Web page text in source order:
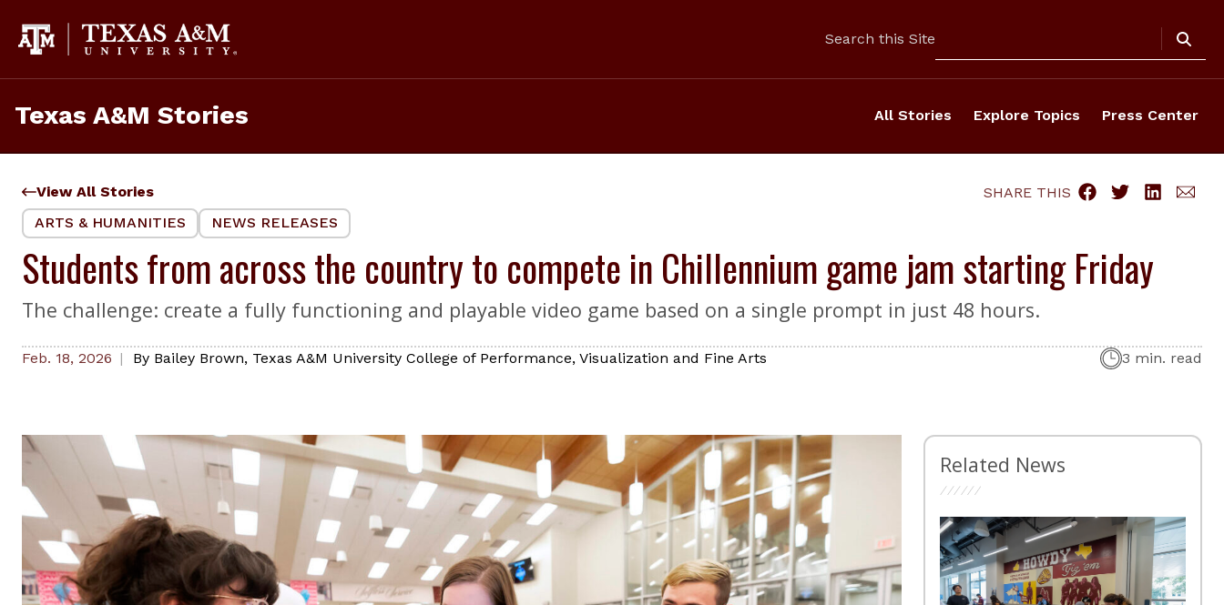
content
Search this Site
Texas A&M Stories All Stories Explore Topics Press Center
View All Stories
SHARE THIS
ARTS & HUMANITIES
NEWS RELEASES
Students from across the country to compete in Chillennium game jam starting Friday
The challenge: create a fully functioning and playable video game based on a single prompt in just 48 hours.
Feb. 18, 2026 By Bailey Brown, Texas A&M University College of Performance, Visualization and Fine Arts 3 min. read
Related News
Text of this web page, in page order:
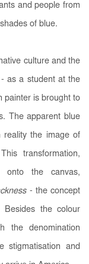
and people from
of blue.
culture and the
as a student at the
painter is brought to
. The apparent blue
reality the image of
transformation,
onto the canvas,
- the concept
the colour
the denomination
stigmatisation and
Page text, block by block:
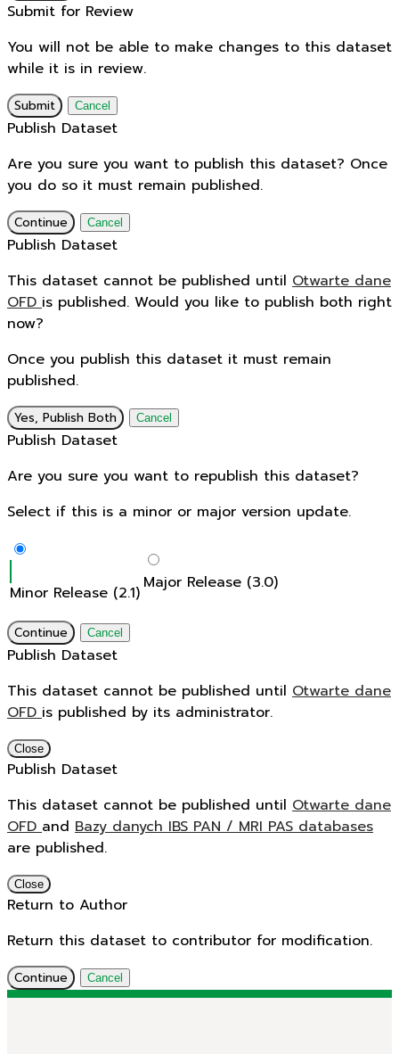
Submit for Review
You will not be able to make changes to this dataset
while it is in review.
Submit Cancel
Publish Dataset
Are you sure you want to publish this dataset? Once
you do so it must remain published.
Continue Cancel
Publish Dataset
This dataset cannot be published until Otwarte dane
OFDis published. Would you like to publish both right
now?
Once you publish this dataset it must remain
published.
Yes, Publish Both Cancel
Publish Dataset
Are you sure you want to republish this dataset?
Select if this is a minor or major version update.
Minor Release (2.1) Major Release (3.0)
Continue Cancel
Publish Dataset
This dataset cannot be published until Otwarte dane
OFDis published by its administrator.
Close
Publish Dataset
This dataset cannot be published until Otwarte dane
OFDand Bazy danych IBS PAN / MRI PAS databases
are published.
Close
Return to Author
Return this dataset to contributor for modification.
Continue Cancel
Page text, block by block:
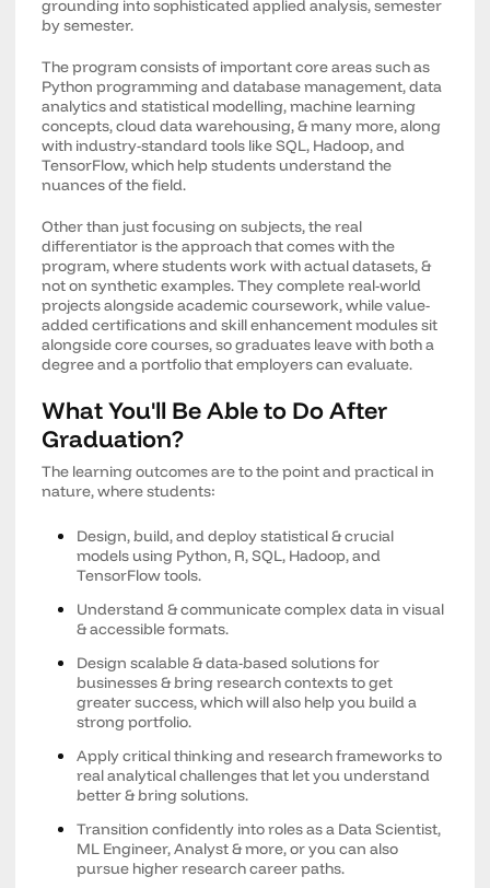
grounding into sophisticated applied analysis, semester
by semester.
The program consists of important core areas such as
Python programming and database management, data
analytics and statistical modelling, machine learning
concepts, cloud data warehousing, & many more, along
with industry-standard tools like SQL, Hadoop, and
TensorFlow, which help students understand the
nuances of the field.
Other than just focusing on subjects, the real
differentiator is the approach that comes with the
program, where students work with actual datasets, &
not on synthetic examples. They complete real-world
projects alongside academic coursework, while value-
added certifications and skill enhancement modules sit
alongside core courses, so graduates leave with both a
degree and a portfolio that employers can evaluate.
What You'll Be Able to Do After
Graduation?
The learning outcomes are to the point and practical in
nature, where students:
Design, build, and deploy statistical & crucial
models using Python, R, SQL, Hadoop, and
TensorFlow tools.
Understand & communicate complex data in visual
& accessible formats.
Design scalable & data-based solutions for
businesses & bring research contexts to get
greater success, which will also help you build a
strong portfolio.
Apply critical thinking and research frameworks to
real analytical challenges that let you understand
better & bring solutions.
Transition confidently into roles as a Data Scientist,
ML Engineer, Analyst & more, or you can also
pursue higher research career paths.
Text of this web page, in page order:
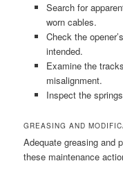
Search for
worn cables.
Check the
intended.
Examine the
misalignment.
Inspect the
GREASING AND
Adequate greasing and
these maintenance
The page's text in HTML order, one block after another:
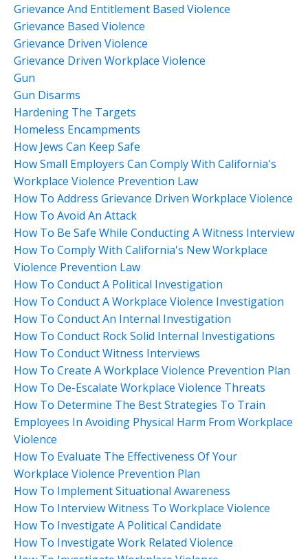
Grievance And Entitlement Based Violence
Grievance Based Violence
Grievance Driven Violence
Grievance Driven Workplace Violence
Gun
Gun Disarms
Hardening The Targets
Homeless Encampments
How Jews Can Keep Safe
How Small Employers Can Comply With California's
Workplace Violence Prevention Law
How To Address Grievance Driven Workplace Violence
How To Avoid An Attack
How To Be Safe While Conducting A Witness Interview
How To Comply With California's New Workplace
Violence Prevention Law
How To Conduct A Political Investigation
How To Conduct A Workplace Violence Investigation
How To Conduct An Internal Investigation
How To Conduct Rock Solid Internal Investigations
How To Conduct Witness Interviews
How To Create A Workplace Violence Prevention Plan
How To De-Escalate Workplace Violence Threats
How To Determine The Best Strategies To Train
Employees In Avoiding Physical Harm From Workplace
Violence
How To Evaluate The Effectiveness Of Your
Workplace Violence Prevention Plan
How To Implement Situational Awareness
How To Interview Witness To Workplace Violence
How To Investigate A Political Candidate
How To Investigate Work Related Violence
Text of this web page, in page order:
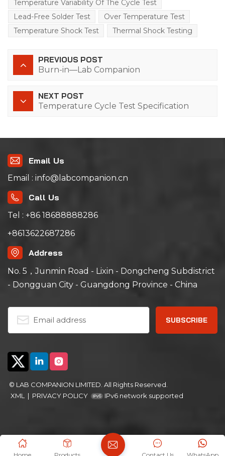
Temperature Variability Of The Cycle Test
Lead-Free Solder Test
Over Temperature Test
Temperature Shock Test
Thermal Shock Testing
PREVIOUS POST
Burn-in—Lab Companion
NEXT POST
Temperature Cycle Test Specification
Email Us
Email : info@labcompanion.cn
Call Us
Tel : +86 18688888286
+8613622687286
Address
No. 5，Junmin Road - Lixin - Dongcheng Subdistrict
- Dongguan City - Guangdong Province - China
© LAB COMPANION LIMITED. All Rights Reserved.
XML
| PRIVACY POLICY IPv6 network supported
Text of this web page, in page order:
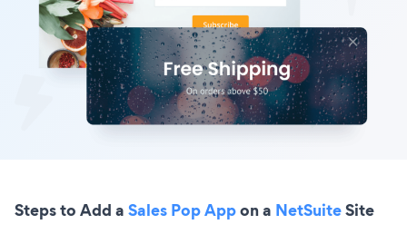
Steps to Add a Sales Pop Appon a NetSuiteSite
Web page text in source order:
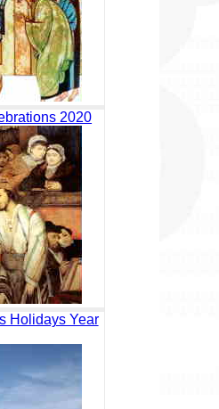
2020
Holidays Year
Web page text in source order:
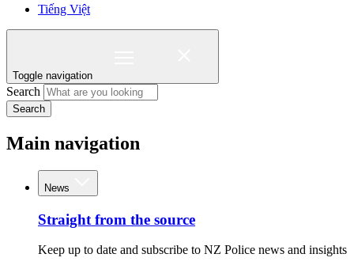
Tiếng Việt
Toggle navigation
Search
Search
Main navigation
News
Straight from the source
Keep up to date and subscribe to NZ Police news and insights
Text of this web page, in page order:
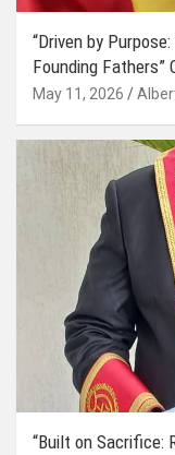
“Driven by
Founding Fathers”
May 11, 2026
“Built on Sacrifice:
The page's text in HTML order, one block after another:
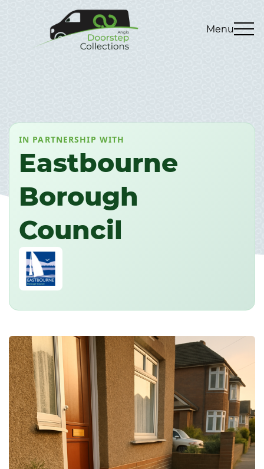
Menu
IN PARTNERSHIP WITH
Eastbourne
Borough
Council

★ ★ ★ ★ ★ ★ ★

▶ [Required work]
Taking the material above, extract exactly and only the lines from the line with "Understand & communicate" to the line with "pursue higher research career paths.", inclusive of both.

▶ [Answer to the exercise]
Understand & communicate complex data in visual
& accessible formats.
Design scalable & data-based solutions for
businesses & bring research contexts to get
greater success, which will also help you build a
strong portfolio.
Apply critical thinking and research frameworks to
real analytical challenges that let you understand
better & bring solutions.
Transition confidently into roles as a Data Scientist,
ML Engineer, Analyst & more, or you can also
pursue higher research career paths.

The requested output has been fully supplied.